She DOES have rex fur, so she is mostly rex. It just isn't super nice rex fur. Rex is easy to see when their whiskers are curled - HAS to be rex.  Rex fur is recessive, so she has to have two doses - the F1 cross of a rex parent onto a normal coated parent (that does NOT carry rex) would be 100% normal coated.  Probably purebred, but not very good type. Wether she's standard or mini will depend on what size she hits. 

She is a tortie in color. Cute!


----------



## Legacy (Sep 26, 2011)

aggieterpkatie said:
			
		

> Thanks!    And do you think she's thin?


No. I wasn't saying she is thin, she looks fine to me. I was just thinking, given where you got her from, she would probably benefit from having some good care. She will probably begin to look even better than she does now. And, btw, I think she is very pretty. Certainly worth the $9!


----------



## aggieterpkatie (Sep 26, 2011)

Caprice_Acres said:
			
		

> She DOES have rex fur, so she is mostly rex. It just isn't super nice rex fur. Rex is easy to see when their whiskers are curled - HAS to be rex.  Rex fur is recessive, so she has to have two doses - the F1 cross of a rex parent onto a normal coated parent (that does NOT carry rex) would be 100% normal coated.  Probably purebred, but not very good type. Wether she's standard or mini will depend on what size she hits.
> 
> She is a tortie in color. Cute!


Aha!  Thanks for that explanation. Well, we'll see how she does as she gets older!  I'm almost 100% certain she's a girl.   Maybe I'll try to take pics and post them tomorrow to see what ya'll think.


----------



## Mrs.Smith09 (Sep 30, 2011)

Firstly I do agree she looks like a mini rex to me. Probably 4 months at least though I could be wrong about that. I have never seen the standard rex as young rabbits so it could be a standard rex. I bet she is a purebred, she just isn't a great purebred. We raise mini rex, have champion lines in our pedigrees and still on rare occasions end up with a bunny that looks like her fur quality wise. 
Also want to say I wish you all lived closer to me. We often will end up keeping show quality kits for 4 plus months before anyone is interested in them. From our Siamese satin's to our mini rex and mini lops. We also usually sell them for $15-20. There are always lots of rabbits around here though so no one really wants to pay a lot when they can get them for $5 or even free. I took 8 pure bred tatooed mini lop kits to the local swap. Priced them at $10 with a partial pedigree (only missing one generation on the sires side) and I brought all 8 back home again. But a friend of mine got a free "polish" (its not a polish, its just a mix) and I picked up a mini lop buck with a pedigree for $5 that is 4 months old.
I think you have a pretty doe there, but I wouldn't of paid $9 for her, without a pedigree and some information on what she is. But like I said there are more choices here, and prices are a lot lower.


----------



## 20kidsonhill (Sep 30, 2011)

aggieterpkatie said:
			
		

> Do you think she's just a young standard rex mix?   She was in a cage with several other small rabbits, and they all looked young.  I've been having SUCH a hard time finding a doe to start breeding meat rabbits.  I found this girl (I'm pretty sure she's a girl) at the farmer's market for $9.  Then I went to the county fair and saw a HUGE gorgeous California doe for sale for $15!!!!   I would have bought her, but she had to stay until today, and I had to come back home yesterday (fair was 2 hrs away).  I was so bummed!!
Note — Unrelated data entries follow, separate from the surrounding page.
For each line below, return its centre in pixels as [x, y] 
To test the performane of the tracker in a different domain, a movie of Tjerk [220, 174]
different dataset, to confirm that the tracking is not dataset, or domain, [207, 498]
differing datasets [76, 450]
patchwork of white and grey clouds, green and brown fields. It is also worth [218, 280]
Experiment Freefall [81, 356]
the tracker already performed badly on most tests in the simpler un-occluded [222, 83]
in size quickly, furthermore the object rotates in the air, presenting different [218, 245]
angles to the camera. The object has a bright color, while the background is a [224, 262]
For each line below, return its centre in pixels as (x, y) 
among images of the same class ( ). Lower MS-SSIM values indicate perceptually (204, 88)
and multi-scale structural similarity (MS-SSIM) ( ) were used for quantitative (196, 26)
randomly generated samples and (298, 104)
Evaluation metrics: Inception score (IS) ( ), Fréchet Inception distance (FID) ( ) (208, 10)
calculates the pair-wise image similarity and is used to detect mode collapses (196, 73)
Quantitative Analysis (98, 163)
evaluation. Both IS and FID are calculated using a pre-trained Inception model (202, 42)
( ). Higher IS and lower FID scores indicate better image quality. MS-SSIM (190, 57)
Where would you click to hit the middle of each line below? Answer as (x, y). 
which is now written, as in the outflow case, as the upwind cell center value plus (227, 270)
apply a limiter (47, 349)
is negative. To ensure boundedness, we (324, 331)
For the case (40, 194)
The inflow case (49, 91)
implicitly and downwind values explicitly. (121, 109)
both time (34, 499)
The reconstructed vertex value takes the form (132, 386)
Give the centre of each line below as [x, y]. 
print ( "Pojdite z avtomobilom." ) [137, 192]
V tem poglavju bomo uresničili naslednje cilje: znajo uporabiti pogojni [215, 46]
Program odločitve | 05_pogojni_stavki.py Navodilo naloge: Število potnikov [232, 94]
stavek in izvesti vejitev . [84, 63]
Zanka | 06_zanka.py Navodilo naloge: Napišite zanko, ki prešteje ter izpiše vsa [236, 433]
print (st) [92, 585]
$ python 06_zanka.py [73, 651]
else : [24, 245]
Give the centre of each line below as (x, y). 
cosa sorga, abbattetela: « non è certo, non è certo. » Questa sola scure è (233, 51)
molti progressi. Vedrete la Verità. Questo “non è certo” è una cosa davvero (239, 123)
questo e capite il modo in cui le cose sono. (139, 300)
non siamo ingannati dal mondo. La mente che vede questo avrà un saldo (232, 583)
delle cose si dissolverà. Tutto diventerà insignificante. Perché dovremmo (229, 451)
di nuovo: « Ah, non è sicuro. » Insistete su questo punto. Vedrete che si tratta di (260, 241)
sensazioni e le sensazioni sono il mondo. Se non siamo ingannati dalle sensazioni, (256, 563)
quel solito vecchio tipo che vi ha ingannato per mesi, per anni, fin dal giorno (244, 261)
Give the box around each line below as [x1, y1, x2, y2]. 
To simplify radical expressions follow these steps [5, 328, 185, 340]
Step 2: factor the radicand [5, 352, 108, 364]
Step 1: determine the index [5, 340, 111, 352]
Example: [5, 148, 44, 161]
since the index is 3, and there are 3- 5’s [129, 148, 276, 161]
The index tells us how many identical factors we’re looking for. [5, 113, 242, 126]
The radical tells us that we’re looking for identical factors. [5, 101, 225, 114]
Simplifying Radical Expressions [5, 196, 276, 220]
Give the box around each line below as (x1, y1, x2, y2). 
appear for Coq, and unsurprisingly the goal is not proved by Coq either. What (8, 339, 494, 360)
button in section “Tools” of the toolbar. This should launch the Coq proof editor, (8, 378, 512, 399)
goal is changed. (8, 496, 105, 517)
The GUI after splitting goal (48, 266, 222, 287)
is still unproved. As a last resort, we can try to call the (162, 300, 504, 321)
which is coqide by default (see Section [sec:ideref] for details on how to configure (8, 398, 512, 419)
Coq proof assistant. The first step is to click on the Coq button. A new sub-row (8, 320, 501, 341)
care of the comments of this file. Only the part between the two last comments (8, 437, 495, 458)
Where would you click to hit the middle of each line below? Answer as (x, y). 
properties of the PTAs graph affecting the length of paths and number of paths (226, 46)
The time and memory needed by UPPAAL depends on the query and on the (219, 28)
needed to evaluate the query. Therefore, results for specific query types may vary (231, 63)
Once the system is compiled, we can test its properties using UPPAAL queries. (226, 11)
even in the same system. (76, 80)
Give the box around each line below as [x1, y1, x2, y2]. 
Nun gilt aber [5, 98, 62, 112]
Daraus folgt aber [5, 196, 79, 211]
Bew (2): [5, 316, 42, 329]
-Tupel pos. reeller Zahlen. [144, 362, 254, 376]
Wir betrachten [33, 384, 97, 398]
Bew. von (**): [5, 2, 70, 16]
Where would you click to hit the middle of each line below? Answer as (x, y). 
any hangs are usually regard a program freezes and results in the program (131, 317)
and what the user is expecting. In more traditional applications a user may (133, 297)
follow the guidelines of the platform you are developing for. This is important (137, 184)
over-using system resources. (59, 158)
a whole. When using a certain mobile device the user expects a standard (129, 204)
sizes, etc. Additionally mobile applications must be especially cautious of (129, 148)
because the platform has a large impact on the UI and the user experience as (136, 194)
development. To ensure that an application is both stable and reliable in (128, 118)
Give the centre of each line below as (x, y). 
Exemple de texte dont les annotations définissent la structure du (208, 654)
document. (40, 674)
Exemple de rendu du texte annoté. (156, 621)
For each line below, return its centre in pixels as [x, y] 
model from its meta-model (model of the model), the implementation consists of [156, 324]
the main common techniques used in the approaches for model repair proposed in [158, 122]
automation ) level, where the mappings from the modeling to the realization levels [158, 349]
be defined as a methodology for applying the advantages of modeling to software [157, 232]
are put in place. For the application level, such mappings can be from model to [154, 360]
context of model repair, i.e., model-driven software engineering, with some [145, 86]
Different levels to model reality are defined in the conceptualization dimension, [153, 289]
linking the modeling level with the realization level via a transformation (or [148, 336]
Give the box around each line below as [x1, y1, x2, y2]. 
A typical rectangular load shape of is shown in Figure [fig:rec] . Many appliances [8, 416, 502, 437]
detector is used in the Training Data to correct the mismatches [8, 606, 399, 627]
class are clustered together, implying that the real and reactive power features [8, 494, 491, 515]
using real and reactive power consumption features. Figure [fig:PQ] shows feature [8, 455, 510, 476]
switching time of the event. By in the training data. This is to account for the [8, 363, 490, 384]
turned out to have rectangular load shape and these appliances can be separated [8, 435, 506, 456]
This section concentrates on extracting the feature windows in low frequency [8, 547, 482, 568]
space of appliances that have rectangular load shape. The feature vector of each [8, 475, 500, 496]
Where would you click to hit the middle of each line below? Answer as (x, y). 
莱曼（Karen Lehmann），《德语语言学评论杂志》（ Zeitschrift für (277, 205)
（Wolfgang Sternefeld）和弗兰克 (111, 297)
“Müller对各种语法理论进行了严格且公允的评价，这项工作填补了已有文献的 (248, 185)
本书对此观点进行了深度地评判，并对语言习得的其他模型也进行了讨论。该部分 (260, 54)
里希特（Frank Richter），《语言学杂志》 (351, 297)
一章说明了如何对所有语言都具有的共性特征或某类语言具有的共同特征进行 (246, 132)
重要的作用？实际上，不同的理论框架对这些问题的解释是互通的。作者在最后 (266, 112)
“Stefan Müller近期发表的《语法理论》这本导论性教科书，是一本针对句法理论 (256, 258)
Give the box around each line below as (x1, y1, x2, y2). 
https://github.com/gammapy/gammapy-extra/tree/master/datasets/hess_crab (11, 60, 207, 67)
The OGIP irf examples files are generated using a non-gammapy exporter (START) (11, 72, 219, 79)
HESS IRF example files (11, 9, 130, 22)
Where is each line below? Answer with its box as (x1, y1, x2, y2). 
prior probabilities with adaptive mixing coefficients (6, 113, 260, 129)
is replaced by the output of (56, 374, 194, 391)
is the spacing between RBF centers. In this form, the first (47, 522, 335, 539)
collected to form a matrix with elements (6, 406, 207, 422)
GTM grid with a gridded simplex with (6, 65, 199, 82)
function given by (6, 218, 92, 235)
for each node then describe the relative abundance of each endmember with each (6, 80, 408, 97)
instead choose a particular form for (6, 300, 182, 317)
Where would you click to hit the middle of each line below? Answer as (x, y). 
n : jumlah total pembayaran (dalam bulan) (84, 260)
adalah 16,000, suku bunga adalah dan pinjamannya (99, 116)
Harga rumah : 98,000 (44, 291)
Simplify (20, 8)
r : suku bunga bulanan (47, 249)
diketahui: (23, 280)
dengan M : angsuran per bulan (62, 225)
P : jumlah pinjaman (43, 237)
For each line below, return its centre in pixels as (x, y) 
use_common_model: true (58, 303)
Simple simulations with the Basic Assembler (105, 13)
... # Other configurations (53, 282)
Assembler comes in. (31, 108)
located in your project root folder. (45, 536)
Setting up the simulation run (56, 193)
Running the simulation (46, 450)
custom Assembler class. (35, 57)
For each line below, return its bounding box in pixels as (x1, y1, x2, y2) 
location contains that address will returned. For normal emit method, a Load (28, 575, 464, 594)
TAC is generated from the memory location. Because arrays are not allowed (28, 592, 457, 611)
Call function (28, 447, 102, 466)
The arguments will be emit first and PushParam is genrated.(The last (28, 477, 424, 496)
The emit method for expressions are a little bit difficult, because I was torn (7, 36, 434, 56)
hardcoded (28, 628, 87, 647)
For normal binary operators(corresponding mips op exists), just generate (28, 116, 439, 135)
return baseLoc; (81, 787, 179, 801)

We were having a hard time as well, We just got a purebred REd new zealand doe (3 months old) and a 6 month old Silver fox doe for our son to work with.  It hasn't been easy getting started.  We are just using a new zealand/rex mix buck for now.  But still don't have a litter of kits yet.      We bred the SF 2 weeks ago, ofcourse we are waiting to bred the red.   good luck on your search.


----------



## aggieterpkatie (Sep 30, 2011)

Mrs.Smith09 said:
			
		

> I think you have a pretty doe there, but I wouldn't of paid $9 for her, without a pedigree and some information on what she is. But like I said there are more choices here, and prices are a lot lower.


The best part is "she" is actually a buck!!!!   I have definitely learned my lesson.....check private parts BEFORE buying!!!!


----------



## dbunni (Oct 2, 2011)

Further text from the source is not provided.